··· Available records ···

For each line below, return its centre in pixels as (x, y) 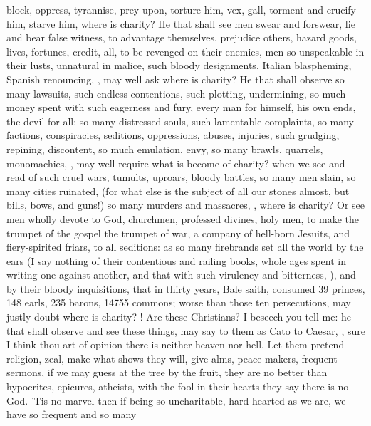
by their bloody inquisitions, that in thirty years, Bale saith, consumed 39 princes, (186, 288)
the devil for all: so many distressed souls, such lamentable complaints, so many (181, 121)
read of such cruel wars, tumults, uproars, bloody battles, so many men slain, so (181, 177)
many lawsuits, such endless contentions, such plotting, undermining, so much (176, 93)
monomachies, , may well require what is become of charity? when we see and (176, 163)
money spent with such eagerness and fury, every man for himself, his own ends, (181, 107)
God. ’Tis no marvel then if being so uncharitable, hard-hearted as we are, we (176, 400)
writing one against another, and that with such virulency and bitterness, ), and (181, 275)
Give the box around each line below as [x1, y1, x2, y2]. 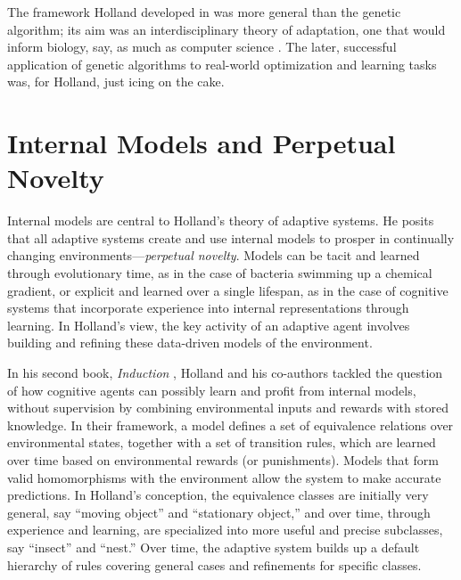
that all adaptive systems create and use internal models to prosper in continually [7, 228, 455, 247]
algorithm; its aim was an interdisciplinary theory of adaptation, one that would [7, 20, 446, 38]
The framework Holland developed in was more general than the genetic [7, 3, 401, 20]
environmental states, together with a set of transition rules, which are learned [7, 433, 436, 452]
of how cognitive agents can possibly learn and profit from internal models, [7, 380, 416, 399]
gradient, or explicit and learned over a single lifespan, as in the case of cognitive [7, 281, 449, 299]
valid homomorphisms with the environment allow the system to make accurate [7, 468, 441, 486]
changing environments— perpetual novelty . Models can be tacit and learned [7, 246, 420, 265]

···

Work task: In the listing above, take the line containing "of how cognitive" as the start and write out every line through the last one exactly, with nothing added.

Task answer:
of how cognitive agents can possibly learn and profit from internal models, [7, 380, 416, 399]
gradient, or explicit and learned over a single lifespan, as in the case of cognitive [7, 281, 449, 299]
valid homomorphisms with the environment allow the system to make accurate [7, 468, 441, 486]
changing environments— perpetual novelty . Models can be tacit and learned [7, 246, 420, 265]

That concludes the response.